Without the images, reproduce every entry exactly.

#### Exercise data

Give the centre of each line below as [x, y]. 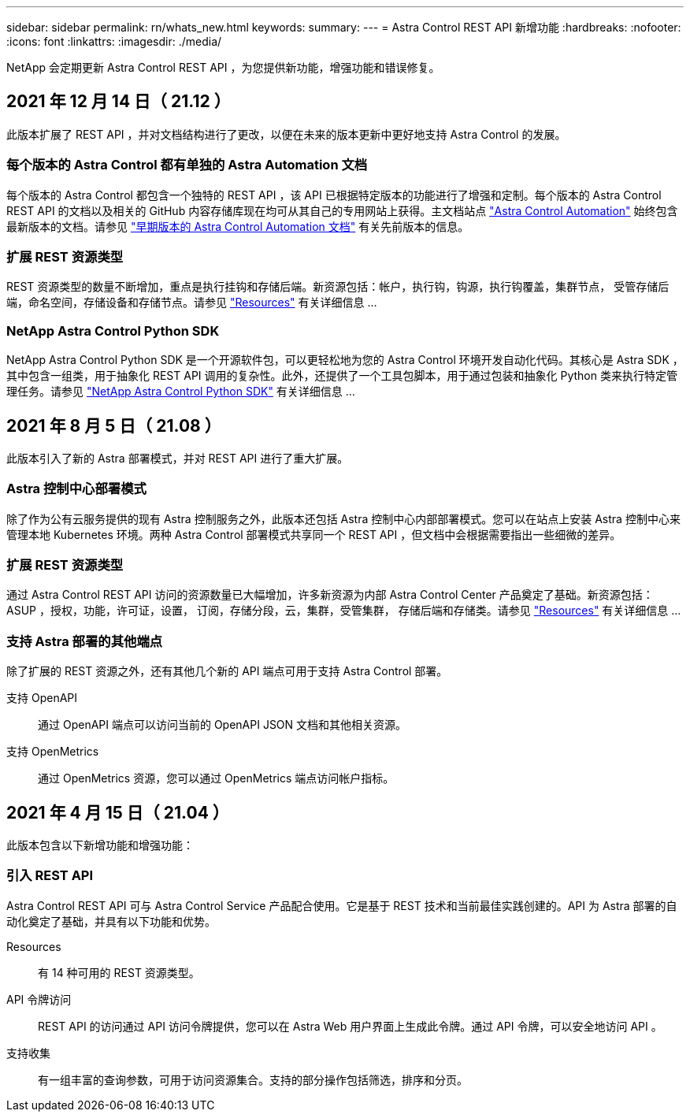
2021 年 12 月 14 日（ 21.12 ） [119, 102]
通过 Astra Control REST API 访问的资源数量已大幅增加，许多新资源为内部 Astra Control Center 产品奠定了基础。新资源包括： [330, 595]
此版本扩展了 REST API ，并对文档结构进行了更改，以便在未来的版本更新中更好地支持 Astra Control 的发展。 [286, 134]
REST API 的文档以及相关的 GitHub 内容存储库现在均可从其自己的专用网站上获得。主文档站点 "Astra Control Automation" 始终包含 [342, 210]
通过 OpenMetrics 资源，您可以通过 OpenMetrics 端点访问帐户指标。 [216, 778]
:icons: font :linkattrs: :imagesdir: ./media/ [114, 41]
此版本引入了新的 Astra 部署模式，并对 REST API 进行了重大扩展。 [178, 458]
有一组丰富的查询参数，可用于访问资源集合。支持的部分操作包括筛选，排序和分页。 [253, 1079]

########

● **Response area**:
Give the centre of each line below as [x, y]. 
2021 年 12 月 14 日（ 21.12 ） [119, 102]
通过 Astra Control REST API 访问的资源数量已大幅增加，许多新资源为内部 Astra Control Center 产品奠定了基础。新资源包括： [330, 595]
此版本扩展了 REST API ，并对文档结构进行了更改，以便在未来的版本更新中更好地支持 Astra Control 的发展。 [286, 134]
REST API 的文档以及相关的 GitHub 内容存储库现在均可从其自己的专用网站上获得。主文档站点 "Astra Control Automation" 始终包含 [342, 210]
通过 OpenMetrics 资源，您可以通过 OpenMetrics 端点访问帐户指标。 [216, 778]
:icons: font :linkattrs: :imagesdir: ./media/ [114, 41]
此版本引入了新的 Astra 部署模式，并对 REST API 进行了重大扩展。 [178, 458]
有一组丰富的查询参数，可用于访问资源集合。支持的部分操作包括筛选，排序和分页。 [253, 1079]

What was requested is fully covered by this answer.